Figure 1 demonstrates target and OAR contours with CT-MRI fusion, and resulting treatment plan. Rectum and bladder dose constraints outlined in RTOG 0938 were met in 100% of men, generally by a wide margin (Table 2). Urethral dose constraints were met in 96% of men.
The PTV mean and standard deviation measured 103 ± 43 cc. The perirectal distance separating the prostate CTV from the anterior rectal wall following hydrogel placement was 9.6 ± 4 mm measured at the prostate midgland, at midline. The perirectal separation measured at this location has previously been shown to be predictive of rectum dosimetry .
At a median follow up of 20 (range: 4–44) months, PSA was significantly reduced in all patients compared to pre-treatment PSA, with a median PSA of 0.9 ± 2 ng/mL (25-75th percentile, 0.22–1.37 ng/mL). No biochemical PSA failures were recorded. One patient death was recorded unrelated to prostate cancer. PSA kinetics are shown in Fig. 2.
Of the 32 men who did not receive ADT, PSA nadir was achieved in six men at 26 ± 2.5 mo (mean, stdev, range 22–28 mo) months post-SBRT. The remainder had not achieved a PSA nadir at time of last follow-up.
A PSA bounce, defined as PSA rise > 0.2 ng/mL from the nadir, was observed in 10 men who did not receive ADT at 16 ± 4 mo (mean, stdev, range 10–20 mo). Two men treated with ADT experienced a bounce at 16 and 23 months. The PSA bounce magnitude was 0.9 ± 0.4 ng/mL (mean, stdev), with PSA declining to pre-bounce nadir when PSA was repeated 3–6 months later. One patient experienced two bounces at 17 and 38 months.
A summary of toxicity outcomes is shown in Table 3. Overall, 30% of men developed acute grade 2 GU toxicity during radiotherapy. Symptoms completely resolved in 12% of men in the following weeks. However, 12% of men who were asymptomatic (grade 0) at the end of treatment subsequently developed grade 2 symptoms, resulting in 30% of men reporting grade 2 GU toxicity at the 1-month post treatment follow-up visit. Grade 2 GU toxicity persisted in approximately one-sixth of all patients from 4 through 18 months. No new GU toxicities were observed after 1 month, nor was a GU “symptom flare” phenomenon evident at any point post-treatment.
Mild grade 1 gastrointestinal toxicity was seen in 8 patients (16%) during radiotherapy, resolving in all but 1 patient within 1 month. No medical management for changes in bowel function was necessary during radiotherapy. In the 2 weeks after SBRT, an additional 3 patients (6%) developed mild grade 1, and 2 patients (4%) developed grade 2, toxicities requiring Imodium for symptomatic relief. All GI toxicities were resolving by the 1 month post-SBRT follow-up. No new GI toxicities were reported after this time. No toxicity related to hydrogel placement was observed.
A summary of acute GI and GU toxicity rates 1 month after 5-fraction regimens to doses of 33.5–37.5 Gy, from five recent SBRT series without the hydrogel spacer, are presented in Table 4 for comparison [5, 27,28,29,30,31]. Compared to SBRT without hydrogel spacer, these data demonstrate that spacer placement prior to treatment offered the most favorable GI toxicity profile, with 88% of men being asymptomatic 1 month following treatment compared to 21–62%.
Our institutional experience represents one of few prostate SBRT series reporting outcomes following pre-treatment hydrogel spacer placement in an effort to improve rectal dosimetry and decrease toxicity.
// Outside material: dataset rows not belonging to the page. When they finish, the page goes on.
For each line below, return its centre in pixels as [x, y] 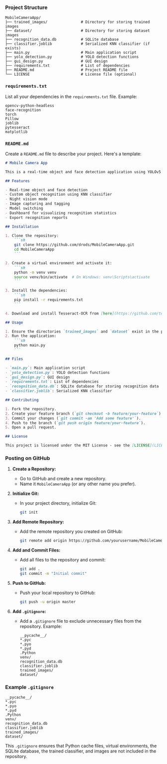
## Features [17, 181]
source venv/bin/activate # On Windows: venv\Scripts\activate [82, 277]
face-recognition [23, 110]
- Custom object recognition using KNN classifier [59, 195]
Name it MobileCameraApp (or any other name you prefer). [78, 484]
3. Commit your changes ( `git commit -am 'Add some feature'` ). [73, 418]
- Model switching [24, 209]
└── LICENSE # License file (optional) [71, 74]
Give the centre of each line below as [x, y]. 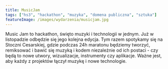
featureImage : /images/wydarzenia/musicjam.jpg [57, 19]
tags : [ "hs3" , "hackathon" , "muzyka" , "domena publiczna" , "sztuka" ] [81, 15]
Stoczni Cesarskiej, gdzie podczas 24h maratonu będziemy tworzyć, [78, 45]
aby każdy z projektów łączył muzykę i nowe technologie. [66, 61]
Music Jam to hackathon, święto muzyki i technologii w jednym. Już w [80, 34]
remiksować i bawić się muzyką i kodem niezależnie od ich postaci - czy [82, 50]
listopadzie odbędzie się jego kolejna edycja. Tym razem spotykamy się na [84, 39]
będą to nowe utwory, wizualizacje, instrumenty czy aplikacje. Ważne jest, [84, 56]
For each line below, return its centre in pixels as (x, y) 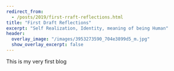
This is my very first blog (37, 61)
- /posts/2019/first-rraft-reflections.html (67, 17)
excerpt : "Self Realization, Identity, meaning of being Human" (87, 28)
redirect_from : (25, 12)
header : (16, 34)
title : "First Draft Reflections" (49, 22)
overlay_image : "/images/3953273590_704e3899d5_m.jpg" (81, 39)
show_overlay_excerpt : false (48, 45)
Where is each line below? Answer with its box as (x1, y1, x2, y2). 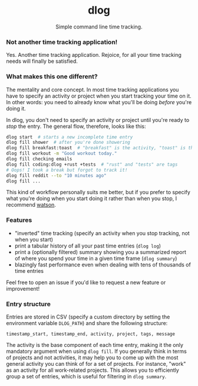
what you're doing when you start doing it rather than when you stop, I (6, 195, 177, 202)
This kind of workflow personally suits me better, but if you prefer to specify (6, 189, 190, 196)
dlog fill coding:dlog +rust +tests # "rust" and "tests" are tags (6, 161, 178, 168)
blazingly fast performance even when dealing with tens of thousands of (14, 261, 192, 268)
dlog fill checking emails (6, 156, 72, 162)
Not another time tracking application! (6, 38, 118, 46)
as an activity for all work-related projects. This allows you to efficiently (6, 366, 180, 374)
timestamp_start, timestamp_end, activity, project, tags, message (6, 331, 176, 337)
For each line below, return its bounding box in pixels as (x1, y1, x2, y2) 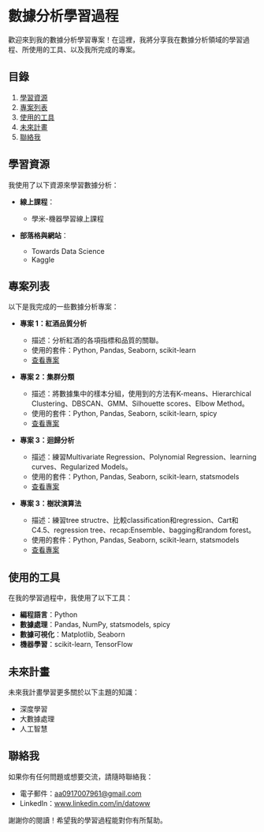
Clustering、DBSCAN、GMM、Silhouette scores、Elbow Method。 (31, 399, 250, 408)
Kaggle (31, 255, 55, 264)
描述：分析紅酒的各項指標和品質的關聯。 (31, 335, 163, 345)
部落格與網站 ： (19, 230, 69, 240)
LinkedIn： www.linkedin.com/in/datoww (19, 798, 151, 807)
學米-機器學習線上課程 (31, 214, 105, 223)
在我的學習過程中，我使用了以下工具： (8, 593, 132, 603)
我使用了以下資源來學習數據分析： (8, 180, 119, 190)
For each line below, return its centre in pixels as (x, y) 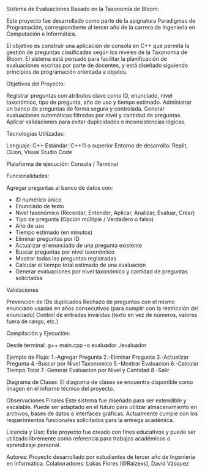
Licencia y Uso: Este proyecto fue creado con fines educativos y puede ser (101, 432)
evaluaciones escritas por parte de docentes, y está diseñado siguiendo (97, 65)
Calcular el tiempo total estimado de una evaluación (80, 265)
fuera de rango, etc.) (32, 321)
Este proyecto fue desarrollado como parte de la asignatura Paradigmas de (101, 21)
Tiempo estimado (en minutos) (54, 232)
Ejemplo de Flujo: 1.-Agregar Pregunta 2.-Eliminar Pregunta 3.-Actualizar (98, 357)
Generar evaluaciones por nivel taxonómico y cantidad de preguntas (102, 272)
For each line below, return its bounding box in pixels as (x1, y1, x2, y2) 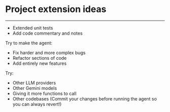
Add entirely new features (12, 60, 67, 66)
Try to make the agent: (5, 40, 53, 46)
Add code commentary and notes (12, 30, 83, 36)
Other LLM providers (12, 79, 56, 86)
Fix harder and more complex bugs (12, 49, 86, 56)
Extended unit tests (12, 25, 53, 31)
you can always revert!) (12, 101, 62, 107)
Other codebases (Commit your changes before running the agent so (12, 95, 157, 101)
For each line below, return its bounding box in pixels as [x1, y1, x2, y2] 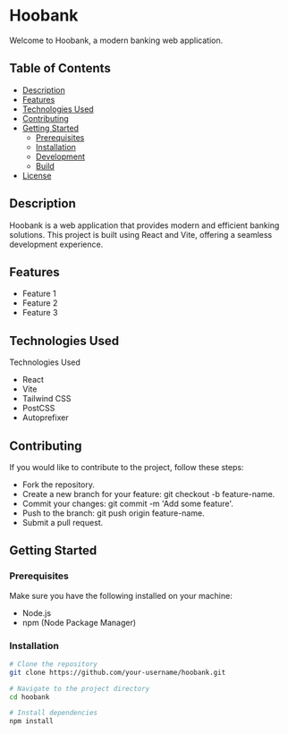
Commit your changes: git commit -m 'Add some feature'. [21, 498, 234, 509]
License [21, 170, 52, 181]
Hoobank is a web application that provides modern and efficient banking [9, 220, 280, 231]
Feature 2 [21, 298, 58, 308]
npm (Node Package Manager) [21, 617, 137, 628]
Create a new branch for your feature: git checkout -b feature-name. [21, 489, 275, 499]
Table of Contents [9, 61, 112, 76]
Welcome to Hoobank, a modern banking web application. [9, 35, 224, 46]
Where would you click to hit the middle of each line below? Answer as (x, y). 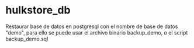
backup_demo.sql (27, 39)
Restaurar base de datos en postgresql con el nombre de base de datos (92, 26)
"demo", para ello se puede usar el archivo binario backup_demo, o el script (97, 32)
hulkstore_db (38, 10)
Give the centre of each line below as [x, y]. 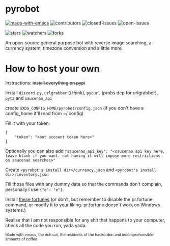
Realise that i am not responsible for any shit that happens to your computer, [85, 220]
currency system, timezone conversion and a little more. [64, 48]
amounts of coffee [21, 239]
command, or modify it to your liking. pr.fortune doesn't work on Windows [83, 205]
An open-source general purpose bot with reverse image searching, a [78, 43]
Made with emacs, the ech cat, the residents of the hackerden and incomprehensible [79, 235]
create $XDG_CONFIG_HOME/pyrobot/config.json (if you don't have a [75, 108]
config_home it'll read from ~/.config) [45, 113]
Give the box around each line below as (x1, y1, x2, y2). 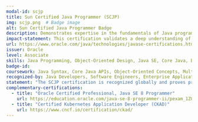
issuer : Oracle (6, 47, 44, 53)
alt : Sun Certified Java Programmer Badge (6, 25, 112, 31)
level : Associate (6, 52, 49, 58)
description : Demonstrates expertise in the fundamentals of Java (6, 30, 173, 36)
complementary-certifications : (6, 85, 83, 91)
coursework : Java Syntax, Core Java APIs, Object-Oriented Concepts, (6, 69, 181, 74)
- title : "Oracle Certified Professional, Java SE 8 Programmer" (11, 90, 176, 96)
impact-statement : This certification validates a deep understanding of (6, 36, 192, 42)
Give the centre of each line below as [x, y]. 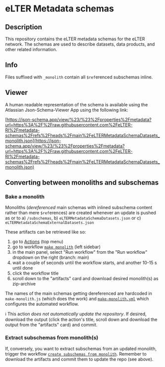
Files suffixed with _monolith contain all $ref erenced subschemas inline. [79, 77]
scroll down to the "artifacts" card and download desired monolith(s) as [85, 279]
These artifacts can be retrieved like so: [46, 232]
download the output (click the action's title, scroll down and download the [81, 320]
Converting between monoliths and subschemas [82, 183]
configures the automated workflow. [42, 304]
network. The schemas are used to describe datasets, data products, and [80, 44]
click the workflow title [35, 273]

Lower rates of acute rectal toxicity were observed compared with previous, similarly-fractionated SBRT reports that were performed without spacer placement (Table 4). While widespread practitioner familiarity and favorable outcomes with conventionally-fractionated prostate radiotherapy contribute to a high threshold for implementing ultra-hypofractionated regimens for prostate cancer, a growing body of evidence suggests comparability between SBRT and conventionally fractionated radiotherapy in both toxicity and biochemical response [1, 2, 4, 32].
Our PSA kinetics approximate those that have been reported for SBRT regimens ranging from 35 to 37.5 Gy in five fractions. Three different series treating men with predominantly low and intermediate risk disease have demonstrated PSA declines from a median of 5–7 ng/mL at baseline to 1 ng/mL, 1 year after SBRT [29, 31, 33]. Follow-up for an additional 3–5 years revealed a continual PSA decline, with 84% of men attaining nadir under 0.5 ng/mL and a median PSA of 0.3 ng/mL at 5 years . Fuller et al. reported a median PSA nadir of 0.1 ng/mL at 42 months after SBRT of 38 Gy in four consecutive daily fractions . This ablative PSA response approaches that typically observed following prostate brachytherapy, raising confidence in SBRT treatment efficacy . At the time of most recent publication, PSA failure rates in these series were 2 and 4% at 36 months [31, 33], and 6–11% at 60–72 months [9, 34].
Twelve men (24%) experienced a PSA bounce in our early report. Bounce rates reported in SBRT series are variable, ranging from 12 to 61%, with median time to first bounce of 11–23 months [33, 34]. Kataria et al. reported nine biochemical failures per Phoenix definition out of 145 treated men 5 years post-treatment . Interestingly, four out of 58 benign bounces (40% bounce rate) in the same series were in excess of 2 ng/mL. While the vast majority of all PSA bounces are small, it is noteworthy that approximately 30% (4 out of 13) of initial PSA rises thus meeting the Phoenix definition for failure were in fact benign.
In all patients observed to experience a PSA bounce, the kinetics were not associated with prostate cancer risk grouping or Gleason score. A PSA bounce has been correlated with improved bPFS and OS in some mature reports of brachytherapy and conventional external beam radiotherapy, although it is still too early to conclude that the same holds true for SBRT [36, 37].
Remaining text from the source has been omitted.